5. The Future and Prospects of AI Big Models in Smart Homes
Large AI models are reshaping the smart home sector, ushering in advanced intelligent living possibilities. Their integration promises to transform various aspects of smart homes. AI models can personalize devices based on user behaviors and preferences, automating adjustments for lighting, temperature, and audio systems to enhance comfort. Their advanced speech and natural language processing capabilities enrich user-device interactions, improving responsiveness to voice commands. Furthermore, AI's image recognition abilities strengthen smart home security with features like anomaly detection and facial recognition. Crucially, large AI models are becoming pivotal in the smart home ecosystem, enabling interoperability among devices for a more integrated experience.
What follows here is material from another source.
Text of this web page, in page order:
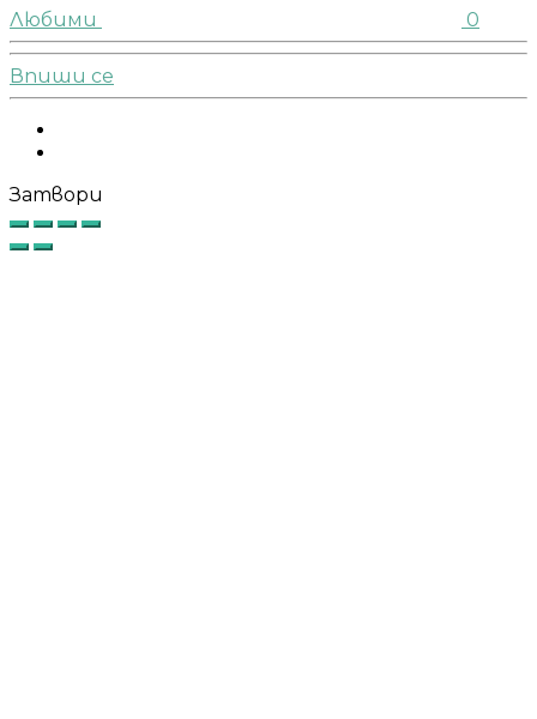
Любими 0
Впиши се
Затвори

In summary, large AI models hold tremendous potential for intelligent, convenient, and safe living environments. Leading companies are driving innovations in this space. For instance, Midea's deep learning-based model enhances user experiences with precise appliance control. AIspeech's DFM-2 model refines voice interactions for natural communication, while Haier's HomeGPT integrates natural language processing and image recognition to advance the smart home ecosystem. These developments indicate a future where large AI models play a central role in delivering a comprehensive and improved smart home experience.
6. Conclusion
The article provides a comprehensive review of the development and future prospects of large AI models in the field of smart homes, focusing on the current status of research platforms both domestically and internationally, data research within smart homes, and AI model research in smart homes. The research discussed covers three key factors: data, models, and execution, addressing the main pain points, challenges, and mathematical and model issues in the study of large AI models in smart homes. By summarizing cutting-edge research both domestically and internationally, the article outlines potential issues and future directions for research related to large AI models in smart homes: (1) Future smart home platforms should further integrate resources to form an IoT central platform with high integration, compatibility, and stability. (2) Data security and privacy in smart home environments should be better protected and risk-controlled. (3) Issues such as data bias and accuracy persist in the deployment of large AI models in smart homes. Techniques like reinforcement learning using human feedback should be employed for fine-tuning in application scenarios. (4) The integration of AI language models with smart voice assistants is a future development trend in smart homes. (5) Research should shift from a single-modal to a multi-modal human-computer interaction approach.